There had been no new borrowing undertaken in the first six months of the financial year. This was consistent with the position that the current borrowing was above the CFR and there were no plans that required the need to borrow.

 

All the Fire Authority’s existing borrowing was from the Public Works Loan Board.  The long term debt outstanding at the beginning of the year was £2m which had remained unchanged up to 30th September.  The report detailed the maturity profile of the Authority’s borrowings along with an interest rate paid.  Consideration was given to the early repayment of the loans; however these would be subject to an early repayment (premium) charge.  The Authority did repay debt in 2017/18 but at the time it was considered that the premium on these loans was such that it was not financially beneficial to repay the loans.  This was still considered to be the case with the estimated premium charge to repay the 3 loans being £0.855m.

 

Investments

Both the CIPFA Code and the MHCLG Guidance required the Authority to invest its funds prudently, and to have regard to the security and liquidity of its investments before seeking the highest rate of return, or yield.

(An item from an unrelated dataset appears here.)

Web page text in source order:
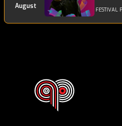
August FESTIVAL

The Authority’s objective when investing money was to strike an appropriate balance between risk and return, minimising the risk of incurring losses from defaults and the risk of receiving low investment returns and having the value of reserves eroded by inflation.

 

The Authority principally invested in a call account provided by Lancashire County Council which paid the base rate. Each working day the balance on the Authority's Current Account was invested in this to ensure that the interest received on surplus balances was maximised. During the period any new investments were placed with the County Council via this arrangement. At 30th September there was a balance of £37.970m with the average balance invested in LCC for the period was £32.202m.

 

In addition the Authority still had a long term investment that had been placed with UK local authority as outlined below. 

 

Start Date

End Date

Principal

Rate

Annual Interest

Interest 2018/19

30/6/14

28/6/19

£5,000,000

2.4%

£120,000

£120,000

 

Therefore the total investment held at 30 September was £42.970m.

 

The overall rate of interest earned during this period was 0.84% which compared favourably with the benchmark 7 day index which averaged 0.56% over the same period. In order to increase the rate earned on current balances, the Authority would need to place fixed investments for a longer period of time.  Members considered a forecast cash flow for the year which showed that further sums could be placed on fixed term investments However, to obtain a better interest rate return than the call account would involve fixing investment for at least 3 months.  The possibility for longer term investments was kept under constant review and suitable opportunities would be taken.  Therefore, to increase yield while maintaining security the following fixed rate deals with other local authorities had been arranged:

 

Start Date

End Date

Principal

rate

Annual interest

Interest 18/19

18/10/18

19/10/20

£5,000,000

1.15%

£57,500

£25,993

19/11/18

18/11/19

£5,000,000

1.00%

£50,000

£18,356

19/12/18

19/06/19

£5,000,000

0.92%

£46,000

£12,981

 

All investments were made in accordance with the current Treasury Management Strategy and the CIPFA treasury management code of practice.

 

Prudential Indicators

In order to control and monitor the Authority’s treasury management functions a number of prudential indicators were determined against which performance may be measured.  At its meeting on 19 February 2018 the Authority approved the indicators for 2018/19 which were detailed in the report alongside the current actual.

 

Regulatory Updates

CIPFA had introduced updated versions of the Prudential and Treasury Management Codes. In addition the MHCLG had re-written its Investment Guidance, in which the definition of investments was further broadened to also include all such assets held partially for financial return. This would cover loans to employees. It was noted that the Authority would need to produce a Capital Strategy and an Investment Strategy.  

 

RESOLVED: -That the Committee noted and endorsed the report.